Pohl's experiments used muonic hydrogen, where the electron orbiting the nucleus is actually a muon, the heavier sibling of an electron. The muon is nearly 200 times heavier, which means its orbital is much smaller and it has a much higher probability of being inside the proton -- 10 million times more likely, in fact. And that means it's 10 million times more sensitive as a measurement technique, because it is closer to the proton.

"We thought we would measure the same radius [as prior experiments] but with smaller uncertainty," Pohl confessed. Instead, they found a significantly smaller proton radius than all the prior measurements that had been made, and the latest results only reconfirm that 2010 finding.

"Physics is like solving a jigsaw puzzle," Bernauer said. "We have some pieces and we find new connecting pieces to broaden our knowledge. But this part doesn't quite fit." One possibility is that the result is due to experimental error or a misapplication of QED theory. If that's the case, it's not a trivial error; Pohl and his cohorts have spent years checking and re-checking the data.

Alternatively, perhaps physicists need to make some tweaks to update the underlying QED theory to account for these unusual results. While QED is still correct, there might be something a little different about the muon's properties that needs to be taken into account

Finally, there's the most exciting -- and hence least likely -- explanation: that this is due to new physics beyond the Standard Model, possibly even indirect evidence for the "superpartners" predicted by supersymmetry theories. Or there could be another force carrier to augment the photon.
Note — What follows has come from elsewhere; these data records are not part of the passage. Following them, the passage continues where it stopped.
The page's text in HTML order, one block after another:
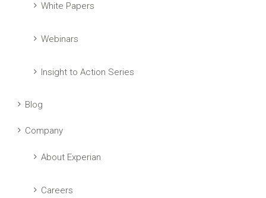
White Papers
Webinars
Insight to Action Series
Blog
Company
About Experian
Careers
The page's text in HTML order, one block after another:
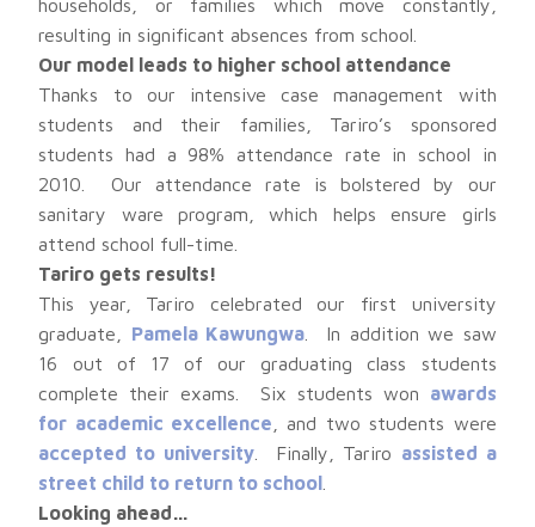
households, or families which move constantly,
resulting in significant absences from school.
Our model leads to higher school attendance
Thanks to our intensive case management with
students and their families, Tariro’s sponsored
students had a 98% attendance rate in school in
2010. Our attendance rate is bolstered by our
sanitary ware program, which helps ensure girls
attend school full-time.
Tariro gets results!
This year, Tariro celebrated our first university
graduate, Pamela Kawungwa . In addition we saw
16 out of 17 of our graduating class students
complete their exams. Six students won awards
for academic excellence , and two students were
accepted to university. Finally, Tariro assisted a
street child to return to school
Looking ahead…
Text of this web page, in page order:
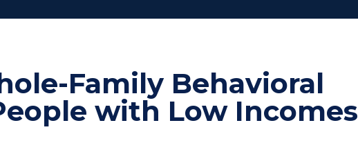
Family Behavioral
with Low Incomes
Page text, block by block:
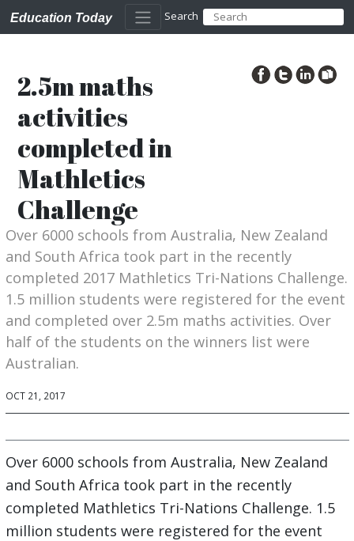
Education Today Search
2.5m maths
activities
completed in
Mathletics
Challenge
Over 6000 schools from Australia, New Zealand
and South Africa took part in the recently
completed 2017 Mathletics Tri-Nations Challenge.
1.5 million students were registered for the event
and completed over 2.5m maths activities. Over
half of the students on the winners list were
Australian.
OCT 21, 2017
Over 6000 schools from Australia, New Zealand
and South Africa took part in the recently
completed Mathletics Tri-Nations Challenge. 1.5
million students were registered for the event
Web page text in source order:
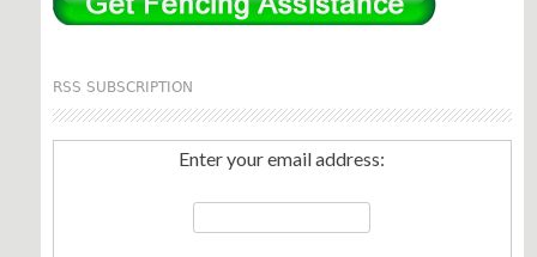
RSS SUBSCRIPTION
Enter your email address:
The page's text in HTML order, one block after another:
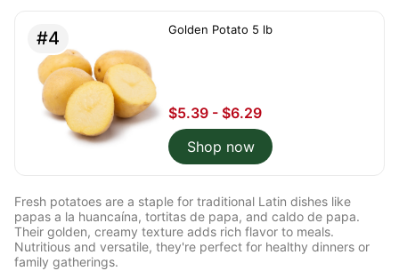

Those as-yet-undetected hypothetical particles could be altering the interactions between muon and proton.

However, "The most boring explanation is the most possible: someone messed up the experiment," Pohl said. "I would like to see more data before claiming there is something beyond the Standard Model." But if, even after more experiments are done, the discrepancy still holds up, "Then I will get excited too."


Antognini, Anton et al. (2013) "Proton Structure from the Measurement of 2S-2P Transition Frequencies of Muonic Hydrogen," Science 339(6118): 417-420.
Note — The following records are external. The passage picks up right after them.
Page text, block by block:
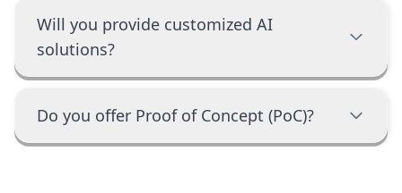
Will you provide customized AI
solutions?
Do you offer Proof of Concept (PoC)?
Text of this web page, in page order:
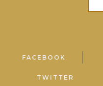
FACEBOOK
TWITTER
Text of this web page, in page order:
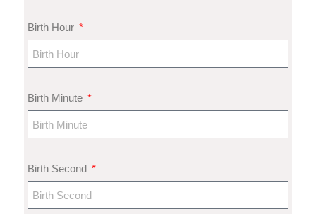
Birth Hour
Birth Minute
Birth Second
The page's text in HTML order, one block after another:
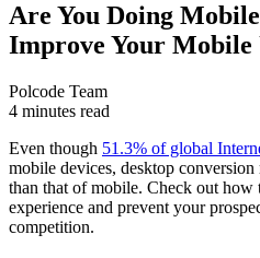
Are You Doing
Improve Your Mobile
Polcode Team
4 minutes read
Even though 51.3% of global
mobile devices, desktop conversion
than that of mobile. Check out
experience and prevent your
competition.
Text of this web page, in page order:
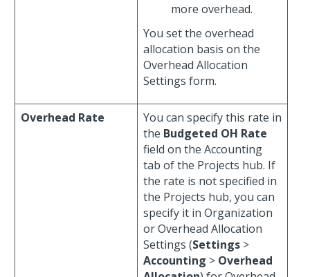
more overhead.
You set the overhead
allocation basis on the
Overhead Allocation
Settings form.
Overhead Rate
You can specify this rate in
the Budgeted OH Rate
field on the Accounting
tab of the Projects hub. If
the rate is not specified in
the Projects hub, you can
specify it in Organization
or Overhead Allocation
Settings (Settings >
Accounting > Overhead
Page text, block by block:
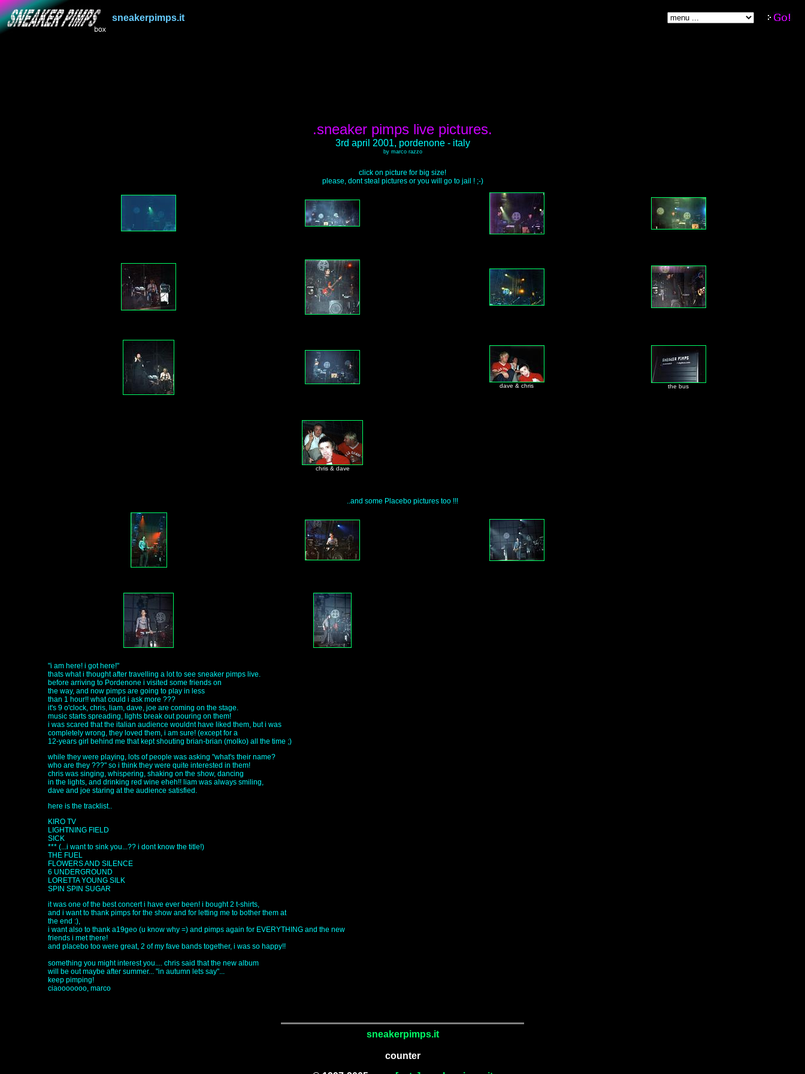
sneakerpimps.it
.sneaker pimps live pictures.
3rd april 2001, pordenone - italy
by marco razzo
click on picture for big size!
please, dont steal pictures or you will go to jail ! ;-)
dave & chris the bus
chris & dave
..and some Placebo pictures too !!!
"i am here! i got here!"
thats what i thought after travelling a lot to see sneaker pimps live.
before arriving to Pordenone i visited some friends on
the way, and now pimps are going to play in less
than 1 hour!! what could i ask more ???
it's 9 o'clock, chris, liam, dave, joe are coming on the stage.
music starts spreading, lights break out pouring on them!
i was scared that the italian audience wouldnt have liked them, but i was
completely wrong, they loved them, i am sure! (except for a
12-years girl behind me that kept shouting brian-brian (molko) all the time ;)
while they were playing, lots of people was asking "what's their name?
who are they ???" so i think they were quite interested in them!
chris was singing, whispering, shaking on the show, dancing
in the lights, and drinking red wine eheh!! liam was always smiling,
dave and joe staring at the audience satisfied.
here is the tracklist..
KIRO TV
LIGHTNING FIELD
SICK
*** (...i want to sink you...?? i dont know the title!)
THE FUEL
FLOWERS AND SILENCE
6 UNDERGROUND
LORETTA YOUNG SILK
SPIN SPIN SUGAR
it was one of the best concert i have ever been! i bought 2 t-shirts,
and i want to thank pimps for the show and for letting me to bother them at
the end :),
i want also to thank a19geo (u know why =) and pimps again for EVERYTHING and the new
friends i met there!
and placebo too were great, 2 of my fave bands together, i was so happy!!
something you might interest you.... chris said that the new album
will be out maybe after summer... "in autumn lets say"...
keep pimping!
ciaooooooo, marco
sneakerpimps.it

Distler, Michael O., Bernauer, Jan C., and Walcher, Thomas. (2011) "The RMS Charge Radius of the Proton and Zemach Moments," Phys. Lett. B 696:343-347.

Lamb, Willis E.; Retherford, Robert C. (1947). "Fine Structure of the Hydrogen Atom by a Microwave Method," Physical Review 72 (3): 241–243.

Pohl, R. et al. (2010) "The Size of the Proton," Nature 466, 213-217.

Pohl, Randolf et al. (2013). "Muonic hydrogen and the proton radius puzzle," submitted to Annu. Rev. Nucl. Part. Sci., January 5, 2013.